*** MATERIAL PROVIDED ***

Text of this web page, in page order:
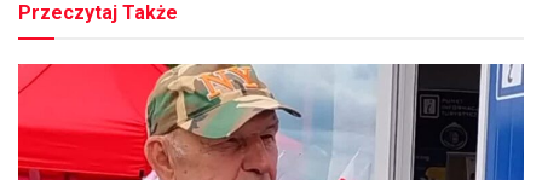
Przeczytaj Także
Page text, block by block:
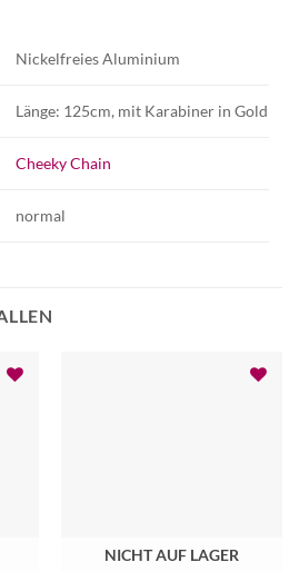
normal
Nickelfreies Aluminium
Länge: 125cm, mit Karabiner in Gold
Cheeky Chain
NICHT AUF LAGER
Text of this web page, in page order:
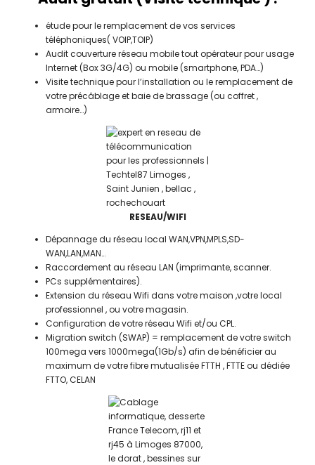
étude pour le remplacement de vos services
téléphoniques( VOIP,TOIP)
Audit couverture réseau mobile tout opérateur pour usage
Internet (Box 3G/4G) ou mobile (smartphone, PDA…)
Visite technique pour l’installation ou le remplacement de
votre précâblage et baie de brassage (ou coffret ,
armoire…)
RESEAU/WIFI
Dépannage du réseau local WAN,VPN,MPLS,SD-
WAN,LAN,MAN…
Raccordement au réseau LAN (imprimante, scanner.
PCs supplémentaires).
Extension du réseau Wifi dans votre maison ,votre local
professionnel , ou votre magasin.
Configuration de votre réseau Wifi et/ou CPL.
Migration switch (SWAP) = remplacement de votre switch
100mega vers 1000mega(1Gb/s) afin de bénéficier au
maximum de votre fibre mutualisée FTTH , FTTE ou dédiée
FTTO, CELAN
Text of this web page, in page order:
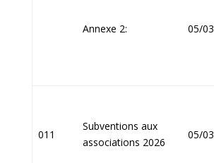
Annexe 2: 05/03
011
Subventions aux
associations 2026
05/03
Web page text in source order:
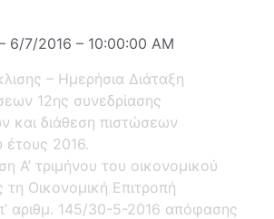
6/7/2016 – 10:00:00 AM
– Ημερήσια Διάταξη
12ης συνεδρίασης
και διάθεση πιστώσεων
έτους 2016.
Α’ τριμήνου του οικονομικού
Οικονομική Επιτροπή
αριθμ. 145/30-5-2016 απόφασης
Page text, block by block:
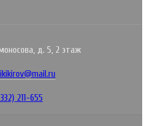
д. 5, 2 этаж
211-655
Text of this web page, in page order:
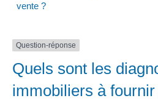
vente ?
Question-réponse
Quels sont les
immobiliers à

*** End of MATERIAL PROVIDED ***

Please retype the material in full, exactly as it reads, apart from the images.

__RESULT FOR THIS EXERCISE__
Text of this web page, in page order:
Przeczytaj Także
Page text, block by block:
normal
Nickelfreies Aluminium
Länge: 125cm, mit Karabiner in Gold
Cheeky Chain
NICHT AUF LAGER
Text of this web page, in page order:
étude pour le remplacement de vos services
téléphoniques( VOIP,TOIP)
Audit couverture réseau mobile tout opérateur pour usage
Internet (Box 3G/4G) ou mobile (smartphone, PDA…)
Visite technique pour l’installation ou le remplacement de
votre précâblage et baie de brassage (ou coffret ,
armoire…)
RESEAU/WIFI
Dépannage du réseau local WAN,VPN,MPLS,SD-
WAN,LAN,MAN…
Raccordement au réseau LAN (imprimante, scanner.
PCs supplémentaires).
Extension du réseau Wifi dans votre maison ,votre local
professionnel , ou votre magasin.
Configuration de votre réseau Wifi et/ou CPL.
Migration switch (SWAP) = remplacement de votre switch
100mega vers 1000mega(1Gb/s) afin de bénéficier au
maximum de votre fibre mutualisée FTTH , FTTE ou dédiée
FTTO, CELAN
Text of this web page, in page order:
Annexe 2: 05/03
011
Subventions aux
associations 2026
05/03
Web page text in source order:
6/7/2016 – 10:00:00 AM
– Ημερήσια Διάταξη
12ης συνεδρίασης
και διάθεση πιστώσεων
έτους 2016.
Α’ τριμήνου του οικονομικού
Οικονομική Επιτροπή
αριθμ. 145/30-5-2016 απόφασης
Page text, block by block:
д. 5, 2 этаж
211-655
Text of this web page, in page order:
vente ?
Question-réponse
Quels sont les
immobiliers à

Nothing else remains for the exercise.